He said “we need to strengthen health systems at all levels to support sustainable and quality malaria services and we should ensure availability of quality malaria services.

“We also need to strengthen surveillance and generate quality evidence to inform roll-out of inventions for the different epidemiological settings in the country.’’

The coordinator said that malaria remained a major public health challenge and a major cause of mobidity and mortality, affecting 90 per cent of the population.

He added that the considerable efforts by government and partners led to reduction of malaria from 42 per cent prevalence rate to 27 per cent.

He said Nigeria accounted for 25 per cent of global malaria burden, 53 per cent in West Africa, adding that the disease resulted to 81,640 deaths annually.

The coordinator said that the programme had been implementing National Malaria Strategic Plan (2014- 2020) to reduce the burden.

He, however, said that the need to have in-country (Global Malaria Programme) certified manufacturers of malarial inventions commodities was
one of the major challenges of implementing the programme.

Other challenges, he said, were weak capability and evidence, especially at the sub-national levels for better targeted response to different malaria epidemiology in the country.

“Poor data quality and reporting including surveillance, weak health system and coordinator across the all tiers of government, including training and capacity building and security issues in the North-East.

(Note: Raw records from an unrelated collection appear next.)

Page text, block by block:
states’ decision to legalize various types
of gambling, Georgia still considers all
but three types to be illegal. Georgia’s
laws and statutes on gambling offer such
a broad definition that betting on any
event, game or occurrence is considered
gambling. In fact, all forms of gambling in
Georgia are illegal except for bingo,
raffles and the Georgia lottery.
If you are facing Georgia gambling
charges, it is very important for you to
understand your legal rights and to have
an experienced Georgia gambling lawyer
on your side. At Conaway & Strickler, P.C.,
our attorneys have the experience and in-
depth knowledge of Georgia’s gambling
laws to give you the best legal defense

“Harnessing the full potential of the private sector and philanthropy including having in-country manufactured WHO pre-qualified malaria products,’’ he said.

News Agency of Nigeria (NAN) reports that the theme of the summit is “Efficiency in the Health Sector and the Role of Legislators”.

The summit is the 3rd Annual edition of Legislative Summit on Universal Health Coverage (UCH), bringing both national and state lawmakers together to discuss and take decisions on UCH. (NAN)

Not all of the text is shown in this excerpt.